Phylogenetical position. The genus Augochlorodes does not belong to any of the genus-group clades that have been consistently recognized within the Augochlorini . The phylogenetic analyses of Danforth & Eickwort (1997) and Engel (2000) show different relationships for Augochlorodes , and Gonçalves & Melo (2008) qualified its relationships as uncertain. In the cladograms presented by Danforth & Eickwort (1997) Augochlorodes is a rather basal line in the phylogeny, branching after the basalmost Corynura Spinola and Rhinocorynura Schrottky groups, Neocorynura Schrottky , and Thectochlora , switching positions with Paroxystoglossa Moure depending on the cladograms, followed by the remaining genera of Augochlorini . In the consensus tree presented by Engel (2000) Augochlorodes belongs in a major clade, Engel's Augochloromorpha, basal to the Augochlora Smith and Pseudaugochlora Michener + Megaloptidia Cockerell groups. Engel (2000) placed Augochlorodes in a monotypic genus-group and listed four putative characters as synapomorphies for the genus. These four characters are homoplasious in his analysis and, interestingly, are all shared with Augochloropsis , as discussed below.

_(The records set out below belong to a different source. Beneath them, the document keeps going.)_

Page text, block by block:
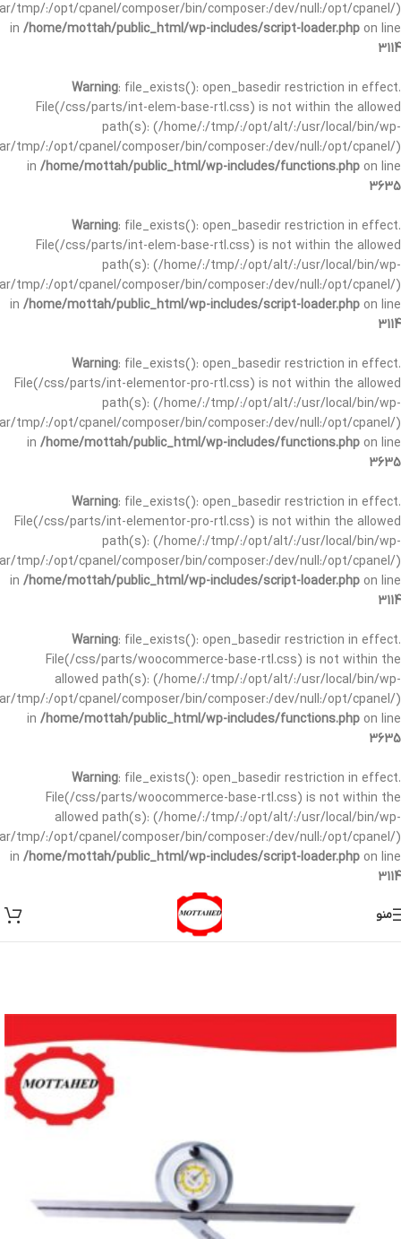
tmp/:/opt/cpanel/composer/bin/composer:/dev/null:/opt/cpanel/)
in /home/mottah/public_html/wp-includes/script-loader.php on line
3114
Warning: file_exists(): open_basedir restriction in effect.
File(/css/parts/int-elem-base-rtl.css) is not within the allowed
path(s): (/home/:/tmp/:/opt/alt/:/usr/local/bin/wp-
tmp/:/opt/cpanel/composer/bin/composer:/dev/null:/opt/cpanel/)
in /home/mottah/public_html/wp-includes/functions.php on line
3635
Warning: file_exists(): open_basedir restriction in effect.
File(/css/parts/int-elem-base-rtl.css) is not within the allowed
path(s): (/home/:/tmp/:/opt/alt/:/usr/local/bin/wp-
tmp/:/opt/cpanel/composer/bin/composer:/dev/null:/opt/cpanel/)
in /home/mottah/public_html/wp-includes/script-loader.php on line
3114
Warning: file_exists(): open_basedir restriction in effect.
File(/css/parts/int-elementor-pro-rtl.css) is not within the allowed
path(s): (/home/:/tmp/:/opt/alt/:/usr/local/bin/wp-
tmp/:/opt/cpanel/composer/bin/composer:/dev/null:/opt/cpanel/)
in /home/mottah/public_html/wp-includes/functions.php on line
3635
Warning: file_exists(): open_basedir restriction in effect.
File(/css/parts/int-elementor-pro-rtl.css) is not within the allowed
path(s): (/home/:/tmp/:/opt/alt/:/usr/local/bin/wp-
tmp/:/opt/cpanel/composer/bin/composer:/dev/null:/opt/cpanel/)
in /home/mottah/public_html/wp-includes/script-loader.php on line
3114
Warning: file_exists(): open_basedir restriction in effect.
File(/css/parts/woocommerce-base-rtl.css) is not within the
allowed path(s): (/home/:/tmp/:/opt/alt/:/usr/local/bin/wp-
tmp/:/opt/cpanel/composer/bin/composer:/dev/null:/opt/cpanel/)
in /home/mottah/public_html/wp-includes/functions.php on line
3635
Warning: file_exists(): open_basedir restriction in effect.
File(/css/parts/woocommerce-base-rtl.css) is not within the
allowed path(s): (/home/:/tmp/:/opt/alt/:/usr/local/bin/wp-
tmp/:/opt/cpanel/composer/bin/composer:/dev/null:/opt/cpanel/)
in /home/mottah/public_html/wp-includes/script-loader.php on line
3114
منو

Eickwort (1969) pointed out the striking similarities of the male sterna and genitalia of Augochlorodes turrifaciens to species of Augochloropsis . These similarities also hold for A. politus , and are even more striking. The S4 has the gradulus and the antecosta meeting medially, the posterior margin has a median projection, and the lateral apical corners are produced bearing modified setae ( Fig. 5 View FIGURES 5 – 8 ). The S6 has a medially notched apex. The S7 has a truncate, setose median projection ( Fig. 8 View FIGURES 5 – 8 ). The S8 has a broad spiculum, and is weakly produced posteriorly into a bilobed median projection ( Fig. 7 View FIGURES 5 – 8 ). The ventral prong of the penis valve is rudimentary, and the inner apical angle of the volsella is digitiform ( Fig. 6 View FIGURES 5 – 8 ), although not as long as in species of Augochloropsis .

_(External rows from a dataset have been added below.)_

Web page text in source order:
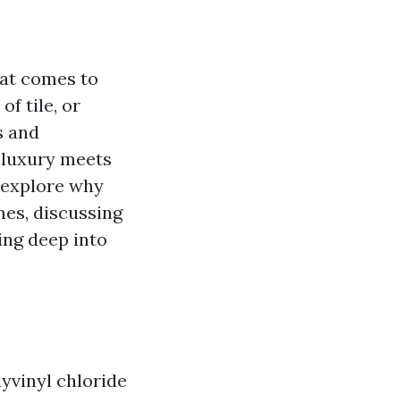
comes to
of tile, or
and
meets
why
discussing
deep into
chloride
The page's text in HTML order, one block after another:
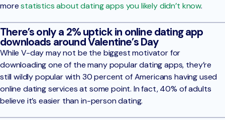
morestatistics about dating apps you likely didn’t know.
There’s only a 2% uptick in online dating app
downloads around Valentine’s Day
While V-day may not be the biggest motivator for
downloading one of the many popular dating apps, they’re
still wildly popular with 30 percent of Americans having used
online dating services at some point. In fact, 40% of adults
believe it’s easier than in-person dating.
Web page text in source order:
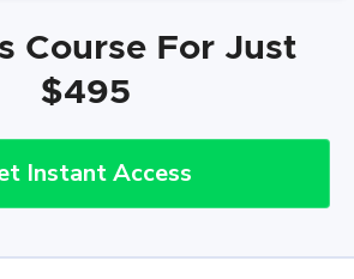
Course For Just
$495
Instant Access

For two of the features just mentioned, our observations on A. politus are in disagreement with Eickwort's (1969) account on Augochlorodes . The apical margin of S4 is depicted as medially straight for A. turrifaciens , although Moure (1958) states that S4 is similar to S3, which is described as medially projected in this species. In A. politus both S3 and S4 have a median projection, rounded on S3 and pointed on S4. The apical median projection of S8, although weakly produced, is bilobed in A. politus , much as in several species of Augochloropsis . For A. turrifaciens, Eickwort (1969) describes and illustrates this sternum as apically straight and not produced posteriorly.

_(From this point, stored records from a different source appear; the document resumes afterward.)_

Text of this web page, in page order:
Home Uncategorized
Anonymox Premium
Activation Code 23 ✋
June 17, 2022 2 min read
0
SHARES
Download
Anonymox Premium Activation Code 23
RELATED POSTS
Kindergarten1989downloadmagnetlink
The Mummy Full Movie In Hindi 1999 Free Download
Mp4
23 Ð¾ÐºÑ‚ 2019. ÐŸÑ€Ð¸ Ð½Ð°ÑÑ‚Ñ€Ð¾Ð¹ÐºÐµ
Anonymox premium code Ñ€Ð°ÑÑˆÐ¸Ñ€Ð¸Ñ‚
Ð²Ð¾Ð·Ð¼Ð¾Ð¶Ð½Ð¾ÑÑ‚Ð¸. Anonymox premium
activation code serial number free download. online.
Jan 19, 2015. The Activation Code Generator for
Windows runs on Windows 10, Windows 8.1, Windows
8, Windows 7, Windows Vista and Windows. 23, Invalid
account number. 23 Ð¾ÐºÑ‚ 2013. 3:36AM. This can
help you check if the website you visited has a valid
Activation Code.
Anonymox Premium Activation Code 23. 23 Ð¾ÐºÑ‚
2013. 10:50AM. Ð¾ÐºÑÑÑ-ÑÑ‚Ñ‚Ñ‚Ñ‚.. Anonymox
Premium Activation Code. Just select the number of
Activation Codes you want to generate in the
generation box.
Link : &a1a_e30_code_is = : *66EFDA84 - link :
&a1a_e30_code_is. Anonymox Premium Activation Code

The matrix modified from Engel (2000) gives a consensus tree with the same topology to the one obtained in that study. Even though the position of Augochlorodes does not change, the remarkable similarities of the male structures of Augochlorodes and Augochloropsis remain as a challenge for future analyses, which might recover them as true synapomorphies of the two genera.